Return exactly the lines that run from the one containing "lý tài chính cá nhân có" to the end of the entries, with both ends included.

BEGIN THE INPUT

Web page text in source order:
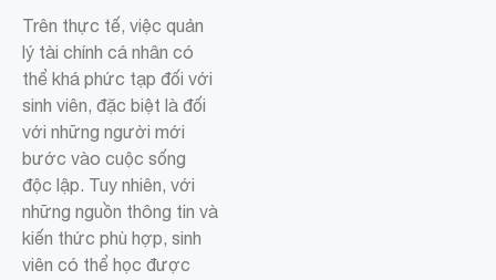
Trên thực tế, việc quản
lý tài chính cá nhân có
thể khá phức tạp đối với
sinh viên, đặc biệt là đối
với những người mới
bước vào cuộc sống
độc lập. Tuy nhiên, với
những nguồn thông tin và
kiến thức phù hợp, sinh
viên có thể học được

END THE INPUT

■ **TASK RESPONSE**
lý tài chính cá nhân có
thể khá phức tạp đối với
sinh viên, đặc biệt là đối
với những người mới
bước vào cuộc sống
độc lập. Tuy nhiên, với
những nguồn thông tin và
kiến thức phù hợp, sinh
viên có thể học được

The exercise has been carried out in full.